WORDsearch president, Randy Beck, said his organization's partnership with Warren's Purpose Driven Ministries makes perfect sense. "The stated purpose of WORDsearch - to serve those who preach and teach to change lives - along with our product function and electronic library of books and Bibles have all been directly influenced by Rick Warren," he said. "It's a great privilege to use our technical and management talents to serve his ministry. Rick commented a few years ago that preaching was, by definition, aimed at changing lives. Otherwise, it would just be lecturing. We took our purpose of serving those who preach and teach to change lives from that insight."
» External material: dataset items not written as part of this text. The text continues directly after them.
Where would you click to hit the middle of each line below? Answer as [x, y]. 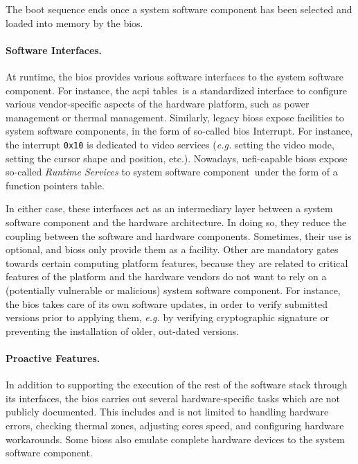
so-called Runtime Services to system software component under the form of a [172, 172]
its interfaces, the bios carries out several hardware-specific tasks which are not [173, 398]
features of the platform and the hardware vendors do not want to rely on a [166, 276]
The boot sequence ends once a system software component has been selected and [179, 9]
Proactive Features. [53, 358]
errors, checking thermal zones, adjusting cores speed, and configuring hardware [175, 425]
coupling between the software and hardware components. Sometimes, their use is [179, 235]
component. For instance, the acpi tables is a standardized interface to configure [177, 90]
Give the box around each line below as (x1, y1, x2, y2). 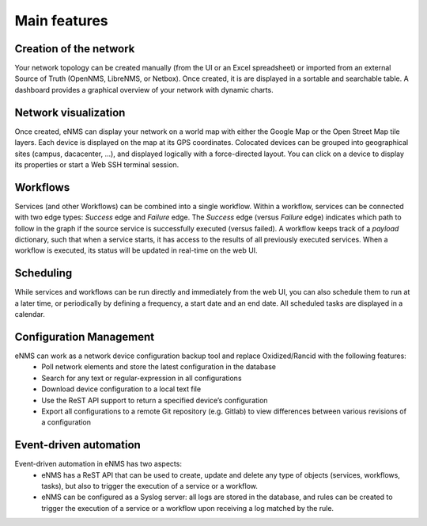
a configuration (41, 417, 91, 427)
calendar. (14, 310, 45, 319)
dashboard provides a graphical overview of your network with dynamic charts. (14, 85, 274, 94)
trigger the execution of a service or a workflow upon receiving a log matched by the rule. (41, 503, 334, 513)
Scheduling (14, 266, 73, 280)
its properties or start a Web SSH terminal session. (14, 159, 179, 170)
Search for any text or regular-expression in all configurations (41, 373, 242, 383)
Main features (14, 12, 108, 29)
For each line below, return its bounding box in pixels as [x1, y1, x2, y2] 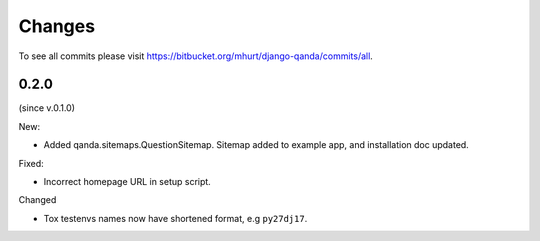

"It saves times as well. If I had to go to each of these books and look things up it would take much longer. And I don't even have most of the books so that would even make it more difficult and time-consuming. " ---Art Good, pastor of Fish Lake Assembly of God Church outside of Walkerton, Ind., speaking about the benefits of the new Rick Warren's Bible Library


Sources:
http://www.pastors.com/article.asp?ArtID=8864
http://www.pastors.com/pcom/software/RWBL.asp


----------



## BrianBowman (Nov 27, 2005)

. . . yawn,

another $200 "tool" to help spread PDL rhetoric. My advise, as a veteran software engineer and serious student of the Word. By Accordance (www.accordancebible.com).


----------



## LawrenceU (Nov 27, 2005)

Accordance is okay. But, Bibleworks and Logos Scholar/Silver is my preference.


----------



## CalsFarmer (Nov 27, 2005)

Like I said in a previous post...ya'll give Warren WAY TOO MUCH AIRTIME.


----------



## BrianBowman (Nov 27, 2005)

> _Originally posted by LawrenceU_
> Accordance is okay. But, Bibleworks and Logos Scholar/Silver is my preference.



Really. In my boat Accordance simply rocks! But hey, what do I know, I've only been designing/writing complex software for 23 years now.


----------



## LawrenceU (Nov 27, 2005)

Brian, I appreciate your expertise. I'm merely stating personal preference for daily ministry and research use.


----------